Items from a dataset
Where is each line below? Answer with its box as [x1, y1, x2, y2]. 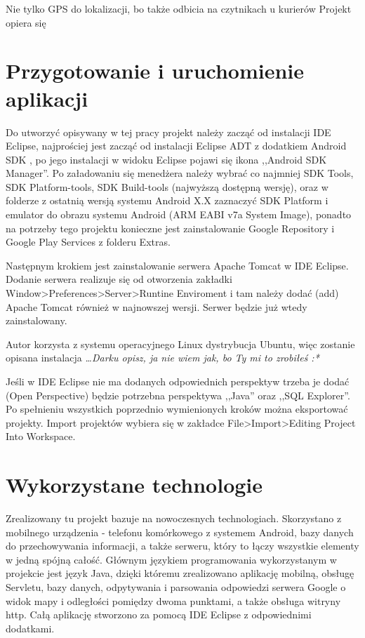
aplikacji [6, 84, 88, 112]
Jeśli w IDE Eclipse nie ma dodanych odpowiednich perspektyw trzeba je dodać [6, 374, 350, 388]
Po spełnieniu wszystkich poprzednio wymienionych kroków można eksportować [6, 401, 348, 416]
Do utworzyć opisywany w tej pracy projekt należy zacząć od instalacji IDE [6, 124, 331, 139]
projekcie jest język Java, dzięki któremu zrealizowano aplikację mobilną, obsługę [6, 566, 354, 580]
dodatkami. [6, 620, 55, 635]
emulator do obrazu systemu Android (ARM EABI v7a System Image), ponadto [6, 207, 352, 222]
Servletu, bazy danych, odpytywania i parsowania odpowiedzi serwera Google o [6, 580, 346, 594]

What you will do
Could you give all of the data again exactly as written, omitting any pictures?

Response to the exercise
Where is each line below? Answer with its box as [x1, y1, x2, y2]. 
aplikacji [6, 84, 88, 112]
Jeśli w IDE Eclipse nie ma dodanych odpowiednich perspektyw trzeba je dodać [6, 374, 350, 388]
Po spełnieniu wszystkich poprzednio wymienionych kroków można eksportować [6, 401, 348, 416]
Do utworzyć opisywany w tej pracy projekt należy zacząć od instalacji IDE [6, 124, 331, 139]
projekcie jest język Java, dzięki któremu zrealizowano aplikację mobilną, obsługę [6, 566, 354, 580]
dodatkami. [6, 620, 55, 635]
emulator do obrazu systemu Android (ARM EABI v7a System Image), ponadto [6, 207, 352, 222]
Servletu, bazy danych, odpytywania i parsowania odpowiedzi serwera Google o [6, 580, 346, 594]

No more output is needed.